Source records
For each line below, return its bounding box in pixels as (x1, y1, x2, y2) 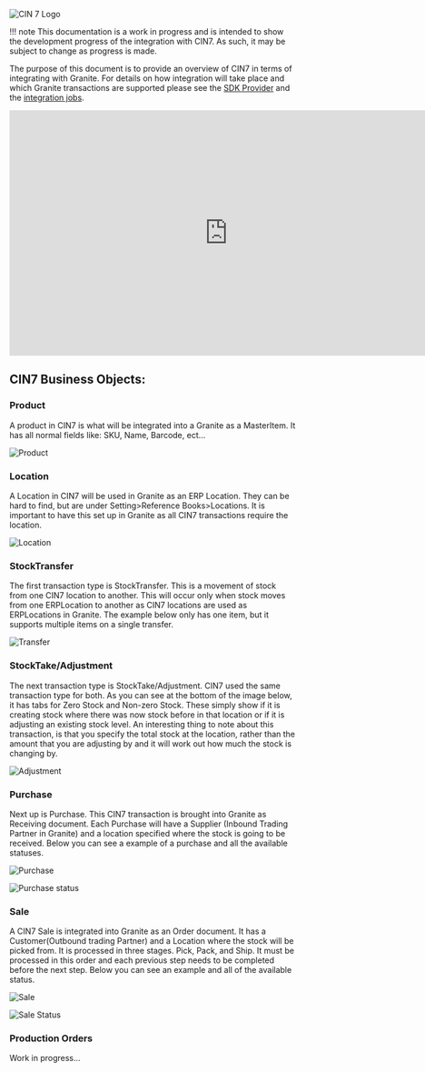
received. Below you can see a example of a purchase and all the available (9, 837, 288, 848)
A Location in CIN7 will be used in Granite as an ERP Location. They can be (9, 490, 290, 501)
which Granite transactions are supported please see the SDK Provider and (9, 83, 291, 93)
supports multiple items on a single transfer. (9, 619, 174, 630)
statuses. (9, 847, 44, 858)
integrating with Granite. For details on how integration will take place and (9, 73, 285, 84)
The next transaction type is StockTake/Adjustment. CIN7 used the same (9, 680, 282, 691)
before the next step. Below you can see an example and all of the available (9, 965, 292, 976)
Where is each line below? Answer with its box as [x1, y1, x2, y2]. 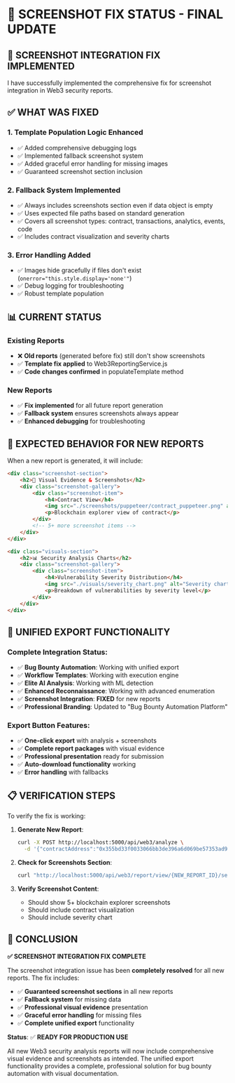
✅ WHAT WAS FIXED [7, 107, 99, 119]
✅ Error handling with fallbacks [17, 768, 109, 776]
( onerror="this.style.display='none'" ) [17, 274, 132, 283]
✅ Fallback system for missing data [17, 995, 122, 1003]
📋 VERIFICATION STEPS [7, 790, 115, 802]
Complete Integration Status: [7, 647, 108, 657]
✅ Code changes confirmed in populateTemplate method [17, 367, 184, 376]
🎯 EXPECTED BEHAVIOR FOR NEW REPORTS [7, 438, 204, 450]
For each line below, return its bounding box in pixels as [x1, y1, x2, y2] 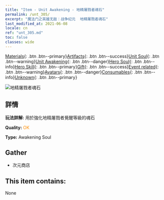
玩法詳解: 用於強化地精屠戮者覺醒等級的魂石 [5, 115, 95, 121]
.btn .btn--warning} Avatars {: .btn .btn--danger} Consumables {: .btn [5, 69, 143, 75]
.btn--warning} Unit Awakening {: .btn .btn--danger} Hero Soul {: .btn [5, 58, 142, 65]
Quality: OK [5, 125, 30, 131]
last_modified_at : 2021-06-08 [5, 21, 68, 26]
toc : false [5, 35, 28, 40]
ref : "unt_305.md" [5, 30, 43, 35]
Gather [5, 148, 27, 157]
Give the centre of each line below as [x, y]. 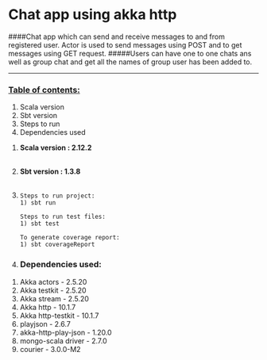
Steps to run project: [57, 196]
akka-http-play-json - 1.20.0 [66, 332]
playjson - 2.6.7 [45, 324]
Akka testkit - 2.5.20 [53, 290]
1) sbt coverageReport [57, 245]
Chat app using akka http [93, 15]
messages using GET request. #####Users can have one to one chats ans [130, 53]
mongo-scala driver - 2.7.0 [63, 341]
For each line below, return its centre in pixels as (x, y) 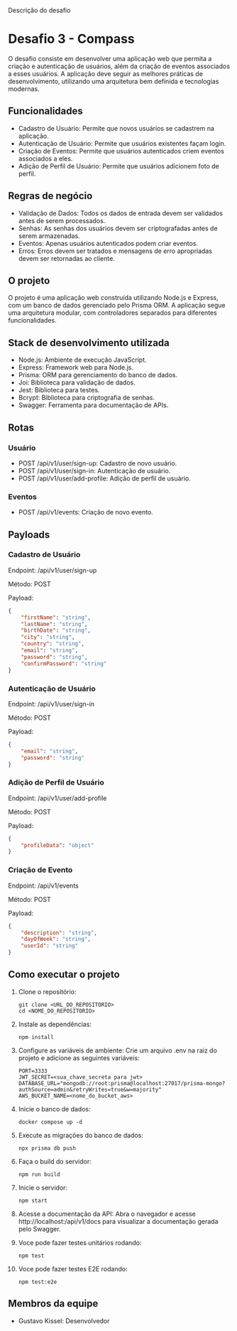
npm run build (39, 1174)
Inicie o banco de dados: (54, 1109)
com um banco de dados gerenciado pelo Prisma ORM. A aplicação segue (117, 306)
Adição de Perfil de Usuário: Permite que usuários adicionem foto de (118, 166)
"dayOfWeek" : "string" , (56, 939)
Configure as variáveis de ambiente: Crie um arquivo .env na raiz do (117, 1050)
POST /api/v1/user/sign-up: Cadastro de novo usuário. (98, 463)
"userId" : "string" (50, 946)
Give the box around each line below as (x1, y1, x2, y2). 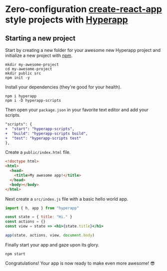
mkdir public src (5, 71, 41, 76)
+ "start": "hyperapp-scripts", (5, 126, 75, 131)
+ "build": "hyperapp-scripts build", (5, 131, 88, 136)
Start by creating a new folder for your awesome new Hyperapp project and (5, 47, 161, 53)
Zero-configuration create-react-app (5, 3, 162, 15)
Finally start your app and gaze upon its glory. (5, 242, 100, 248)
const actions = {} (5, 219, 46, 224)
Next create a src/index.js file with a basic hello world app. (5, 196, 129, 202)
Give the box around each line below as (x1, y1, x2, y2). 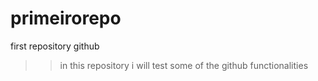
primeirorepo (10, 7, 122, 30)
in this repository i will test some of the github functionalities (59, 59, 309, 71)
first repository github (10, 40, 100, 52)
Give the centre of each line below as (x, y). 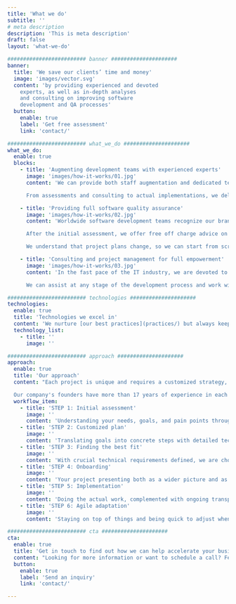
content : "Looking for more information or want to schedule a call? (117, 558)
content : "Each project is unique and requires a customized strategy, (121, 382)
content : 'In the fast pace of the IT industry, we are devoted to (127, 272)
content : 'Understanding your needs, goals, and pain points (117, 421)
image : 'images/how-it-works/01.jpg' (81, 176)
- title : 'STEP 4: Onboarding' (66, 467)
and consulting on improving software (77, 98)
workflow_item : (36, 401)
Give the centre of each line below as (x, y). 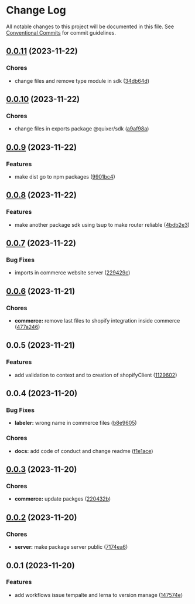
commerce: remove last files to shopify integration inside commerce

=== Action item ===
Throughout the data above, report every line that contains the string "http".

=== Written answer ===
akka-http-play-json - 1.20.0 [66, 332]
Chat app using akka http [93, 15]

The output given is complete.